From the line containing "DEHB is still" to the end of the records, print every line exactly, both ends included, and leave out the pictures.
──────── ENTRIES SUPPLIED ────────
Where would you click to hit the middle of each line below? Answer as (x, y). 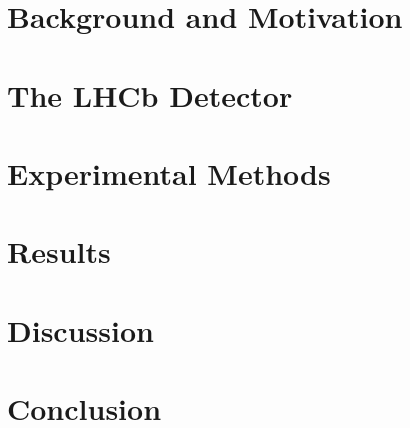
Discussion (80, 329)
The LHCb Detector (150, 94)
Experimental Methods (169, 172)
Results (59, 251)
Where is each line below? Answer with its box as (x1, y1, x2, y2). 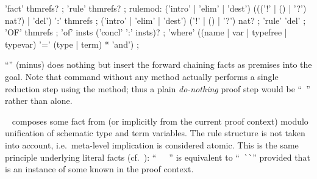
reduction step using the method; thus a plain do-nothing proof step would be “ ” (5, 82, 310, 95)
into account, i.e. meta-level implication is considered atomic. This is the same (5, 138, 299, 151)
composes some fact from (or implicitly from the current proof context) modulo (12, 114, 308, 127)
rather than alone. (5, 94, 73, 107)
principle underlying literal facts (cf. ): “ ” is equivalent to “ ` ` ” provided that (5, 150, 310, 163)
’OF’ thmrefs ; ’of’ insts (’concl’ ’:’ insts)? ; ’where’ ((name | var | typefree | (5, 26, 287, 38)
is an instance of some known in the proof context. (5, 163, 194, 175)
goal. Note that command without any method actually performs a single (5, 70, 279, 82)
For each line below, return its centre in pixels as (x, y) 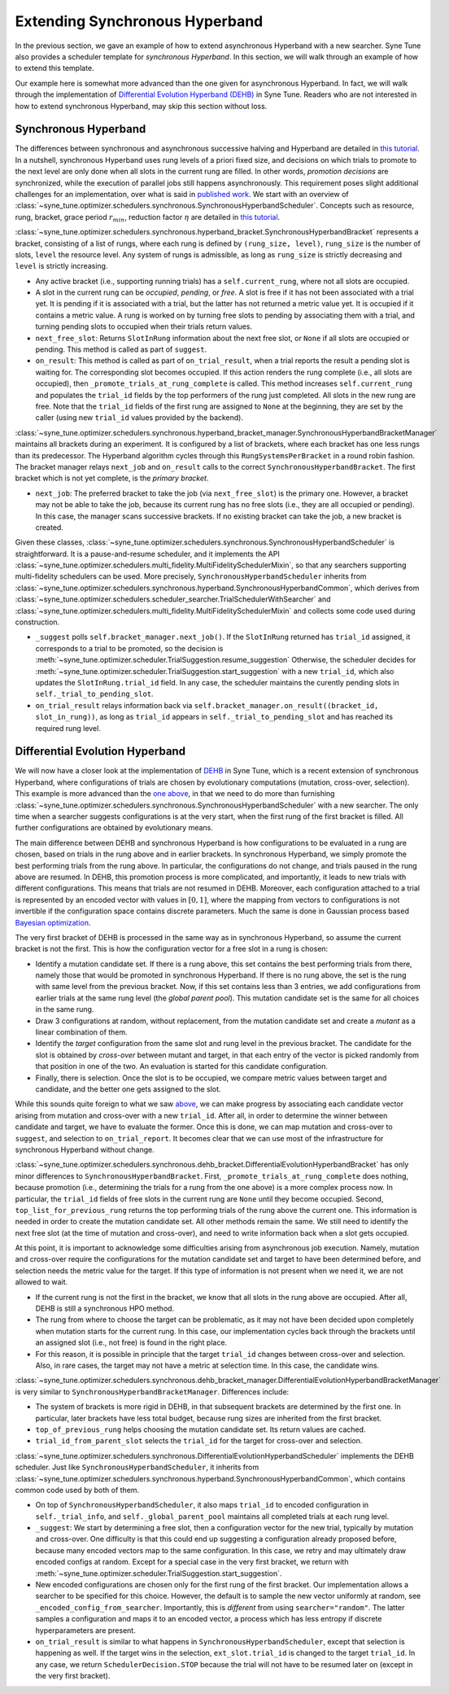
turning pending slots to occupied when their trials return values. (144, 326)
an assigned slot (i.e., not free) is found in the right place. (131, 1342)
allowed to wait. (41, 1282)
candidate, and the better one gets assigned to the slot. (128, 1089)
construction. (37, 622)
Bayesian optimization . (53, 922)
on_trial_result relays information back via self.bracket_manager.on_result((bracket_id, (207, 705)
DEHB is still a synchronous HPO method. (105, 1309)
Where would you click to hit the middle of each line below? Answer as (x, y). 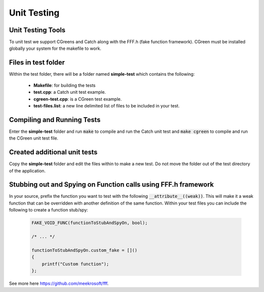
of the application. (27, 170)
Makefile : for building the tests (65, 85)
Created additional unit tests (53, 152)
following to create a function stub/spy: (48, 210)
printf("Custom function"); (76, 264)
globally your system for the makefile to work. (55, 48)
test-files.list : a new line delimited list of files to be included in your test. (107, 105)
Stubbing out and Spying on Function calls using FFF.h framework (111, 185)
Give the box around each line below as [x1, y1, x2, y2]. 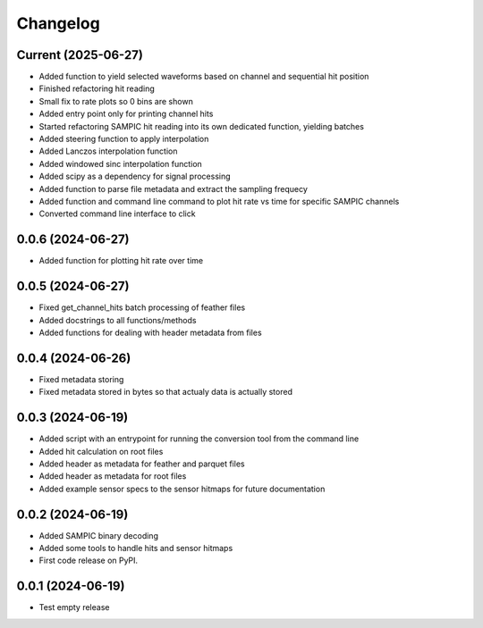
────────
▶ **OUTPUT**
DEHB is still a synchronous HPO method. (105, 1309)
Where would you click to hit the middle of each line below? Answer as (x, y). 
of the application. (27, 170)
Makefile : for building the tests (65, 85)
Created additional unit tests (53, 152)
following to create a function stub/spy: (48, 210)
printf("Custom function"); (76, 264)
globally your system for the makefile to work. (55, 48)
test-files.list : a new line delimited list of files to be included in your test. (107, 105)
Stubbing out and Spying on Function calls using FFF.h framework (111, 185)
Give the box around each line below as [x1, y1, x2, y2]. 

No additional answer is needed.